___ Data for processing ___

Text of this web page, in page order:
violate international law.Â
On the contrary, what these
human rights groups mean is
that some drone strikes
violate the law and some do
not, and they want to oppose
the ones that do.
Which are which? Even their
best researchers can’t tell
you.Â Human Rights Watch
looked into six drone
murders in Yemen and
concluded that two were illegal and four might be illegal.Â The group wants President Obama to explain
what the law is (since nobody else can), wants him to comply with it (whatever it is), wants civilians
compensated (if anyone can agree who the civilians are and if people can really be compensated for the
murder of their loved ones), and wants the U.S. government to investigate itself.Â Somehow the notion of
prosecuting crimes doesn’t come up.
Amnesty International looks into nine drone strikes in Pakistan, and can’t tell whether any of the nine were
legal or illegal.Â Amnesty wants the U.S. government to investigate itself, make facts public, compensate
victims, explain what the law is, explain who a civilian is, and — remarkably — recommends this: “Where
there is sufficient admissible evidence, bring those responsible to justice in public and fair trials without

___

[About this exercise] Print the full listing, word for word.

[Response area]
Text of this web page, in page order:
violate international law.Â
On the contrary, what these
human rights groups mean is
that some drone strikes
violate the law and some do
not, and they want to oppose
the ones that do.
Which are which? Even their
best researchers can’t tell
you.Â Human Rights Watch
looked into six drone
murders in Yemen and
concluded that two were illegal and four might be illegal.Â The group wants President Obama to explain
what the law is (since nobody else can), wants him to comply with it (whatever it is), wants civilians
compensated (if anyone can agree who the civilians are and if people can really be compensated for the
murder of their loved ones), and wants the U.S. government to investigate itself.Â Somehow the notion of
prosecuting crimes doesn’t come up.
Amnesty International looks into nine drone strikes in Pakistan, and can’t tell whether any of the nine were
legal or illegal.Â Amnesty wants the U.S. government to investigate itself, make facts public, compensate
victims, explain what the law is, explain who a civilian is, and — remarkably — recommends this: “Where
there is sufficient admissible evidence, bring those responsible to justice in public and fair trials without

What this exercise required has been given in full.